Set up Google Custom Search API:
- Go to Google Cloud Console
- Create a new project or select an existing one
- Enable the Custom Search API
- Create API keys (recommended: 3 keys for rate limit handling)
- Create Custom Search Engines at Google Programmable Search
- Note your Search Engine IDs (CX)
Configure Streamlit secrets:

Create a .streamlit/secrets.toml file in your project root:

# App Password (required for access)
APP_PASSWORD = "your_secure_password_here"

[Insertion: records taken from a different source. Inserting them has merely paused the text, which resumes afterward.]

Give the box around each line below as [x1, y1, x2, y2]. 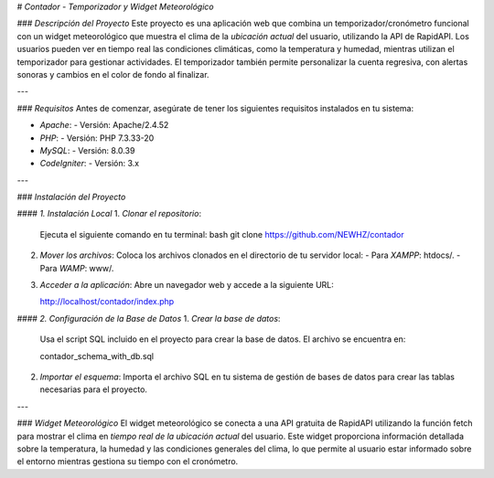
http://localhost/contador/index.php [39, 296, 175, 307]
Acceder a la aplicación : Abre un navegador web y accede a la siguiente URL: [39, 280, 334, 291]
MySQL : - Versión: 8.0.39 [39, 144, 135, 155]
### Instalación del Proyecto [16, 192, 126, 203]
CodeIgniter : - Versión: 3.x [39, 158, 140, 169]
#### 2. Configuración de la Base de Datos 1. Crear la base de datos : [16, 313, 281, 324]
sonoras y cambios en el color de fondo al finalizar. [16, 69, 209, 80]
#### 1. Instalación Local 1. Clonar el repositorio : [16, 208, 201, 219]

# Google Custom Search API
GS1_CX = "your_search_engine_id_1"
GS1_KEY = "your_google_api_key_1"
GS2_KEY = "your_google_api_key_2"
GS3_KEY = "your_google_api_key_3"

# Airtable Integration (optional)
AIRTABLE_TOKEN = "your_airtable_personal_access_token"
AIRTABLE_BASE_ID = "your_base_id"
AIRTABLE_TABLE_NAME = "raw_results"  # Optional: table name or table ID

Note: The .streamlit directory should be in your project root, and secrets.toml should not be committed to git (add it to .gitignore).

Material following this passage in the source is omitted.